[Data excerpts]

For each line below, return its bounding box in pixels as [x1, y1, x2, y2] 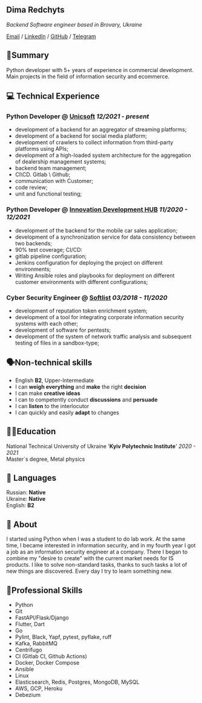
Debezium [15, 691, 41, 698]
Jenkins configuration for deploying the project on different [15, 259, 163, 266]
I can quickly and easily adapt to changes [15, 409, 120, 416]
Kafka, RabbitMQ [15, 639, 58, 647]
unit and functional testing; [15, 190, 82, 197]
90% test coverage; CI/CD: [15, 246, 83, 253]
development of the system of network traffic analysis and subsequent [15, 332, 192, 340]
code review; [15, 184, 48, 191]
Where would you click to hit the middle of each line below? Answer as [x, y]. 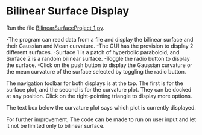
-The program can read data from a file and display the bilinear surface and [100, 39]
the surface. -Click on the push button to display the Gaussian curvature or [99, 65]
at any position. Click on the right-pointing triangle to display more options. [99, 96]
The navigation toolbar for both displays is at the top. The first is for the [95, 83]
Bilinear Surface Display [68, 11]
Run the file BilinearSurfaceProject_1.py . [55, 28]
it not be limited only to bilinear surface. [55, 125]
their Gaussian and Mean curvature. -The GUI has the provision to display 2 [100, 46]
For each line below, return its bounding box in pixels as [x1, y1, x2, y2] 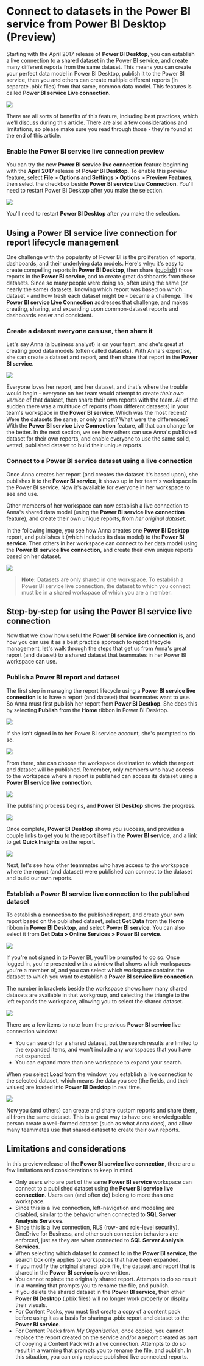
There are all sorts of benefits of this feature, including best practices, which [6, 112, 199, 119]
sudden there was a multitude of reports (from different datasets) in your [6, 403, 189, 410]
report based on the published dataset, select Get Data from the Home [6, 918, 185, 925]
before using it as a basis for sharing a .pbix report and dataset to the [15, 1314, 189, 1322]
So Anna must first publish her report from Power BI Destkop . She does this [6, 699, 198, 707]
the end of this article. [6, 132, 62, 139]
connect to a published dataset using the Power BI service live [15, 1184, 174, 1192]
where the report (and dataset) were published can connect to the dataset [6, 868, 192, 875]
* * *
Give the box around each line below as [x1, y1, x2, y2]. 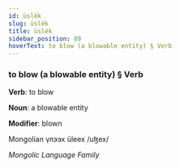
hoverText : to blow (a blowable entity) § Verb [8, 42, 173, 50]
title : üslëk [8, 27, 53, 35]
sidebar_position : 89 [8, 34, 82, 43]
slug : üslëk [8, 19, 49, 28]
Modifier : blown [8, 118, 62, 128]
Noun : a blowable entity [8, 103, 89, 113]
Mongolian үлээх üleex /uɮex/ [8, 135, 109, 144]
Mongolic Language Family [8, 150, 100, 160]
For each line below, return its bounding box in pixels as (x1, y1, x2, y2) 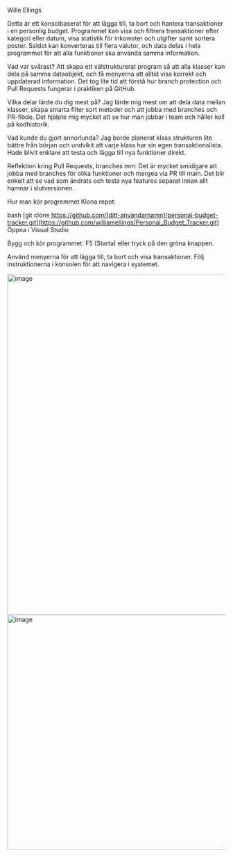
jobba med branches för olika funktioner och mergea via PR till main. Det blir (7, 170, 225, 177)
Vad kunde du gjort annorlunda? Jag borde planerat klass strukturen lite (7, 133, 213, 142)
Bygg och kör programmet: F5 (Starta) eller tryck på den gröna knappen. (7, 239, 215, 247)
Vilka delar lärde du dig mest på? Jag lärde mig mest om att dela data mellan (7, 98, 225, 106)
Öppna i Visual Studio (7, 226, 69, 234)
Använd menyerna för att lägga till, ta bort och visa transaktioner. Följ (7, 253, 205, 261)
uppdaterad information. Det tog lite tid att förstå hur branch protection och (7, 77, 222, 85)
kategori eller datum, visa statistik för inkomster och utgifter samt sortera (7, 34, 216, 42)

[EXERCISE PROMPT] Could you set down, word for word, only the lines above from the line with "connect to a" to the line with "where the report", including both?

[TASK OUTPUT]
connect to a published dataset using the Power BI service live [15, 1184, 174, 1192]
where the report (and dataset) were published can connect to the dataset [6, 868, 192, 875]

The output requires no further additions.